- **Assignment**: Every line of the material that includes the word "treatment" is to be shown.

- **Information given**:
########

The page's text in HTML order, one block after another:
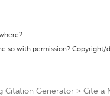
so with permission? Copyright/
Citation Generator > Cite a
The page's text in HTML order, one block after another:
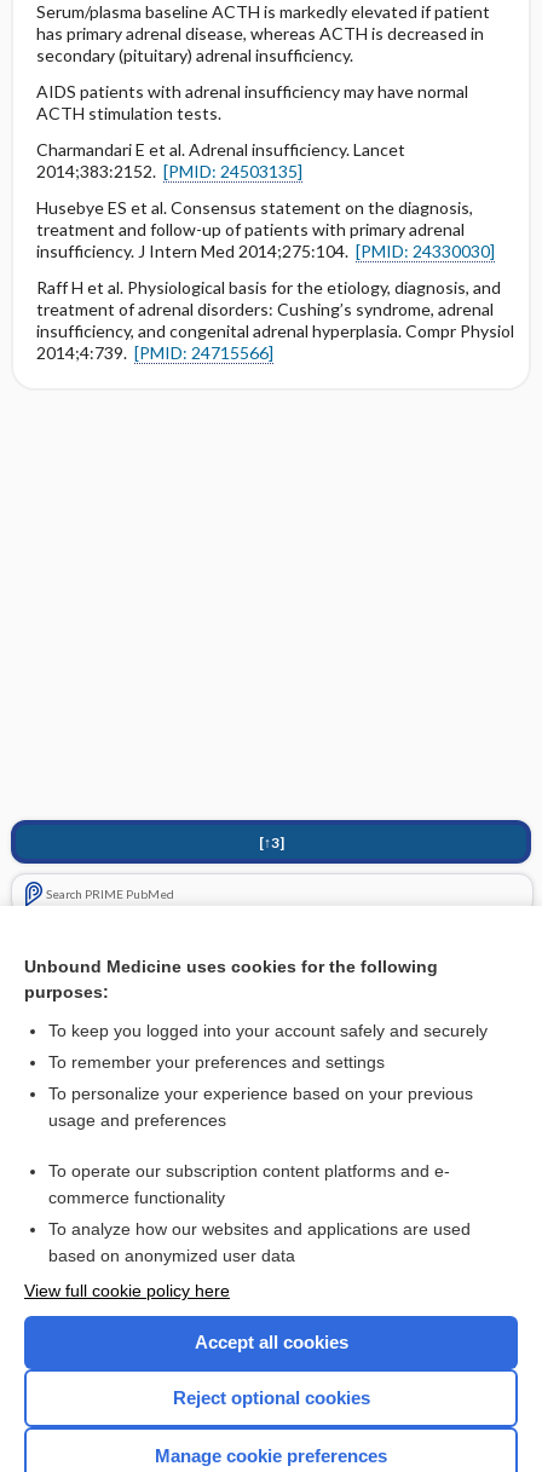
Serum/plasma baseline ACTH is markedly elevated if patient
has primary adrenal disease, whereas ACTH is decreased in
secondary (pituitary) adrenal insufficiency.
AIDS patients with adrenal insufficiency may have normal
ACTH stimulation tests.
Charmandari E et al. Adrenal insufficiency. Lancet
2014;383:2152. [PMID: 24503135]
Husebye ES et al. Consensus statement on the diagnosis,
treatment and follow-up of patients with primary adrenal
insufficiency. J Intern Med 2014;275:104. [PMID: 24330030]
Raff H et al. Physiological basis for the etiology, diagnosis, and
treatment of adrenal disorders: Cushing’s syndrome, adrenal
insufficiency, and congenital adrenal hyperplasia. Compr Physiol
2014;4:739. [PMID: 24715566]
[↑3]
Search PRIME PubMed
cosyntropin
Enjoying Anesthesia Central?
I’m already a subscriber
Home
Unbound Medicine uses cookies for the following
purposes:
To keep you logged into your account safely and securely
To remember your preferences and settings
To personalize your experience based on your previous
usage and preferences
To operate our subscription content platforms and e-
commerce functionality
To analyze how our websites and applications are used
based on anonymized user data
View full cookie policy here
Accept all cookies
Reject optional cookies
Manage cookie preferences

########

- **Expected output**:
treatment and follow-up of patients with primary adrenal
treatment of adrenal disorders: Cushing’s syndrome, adrenal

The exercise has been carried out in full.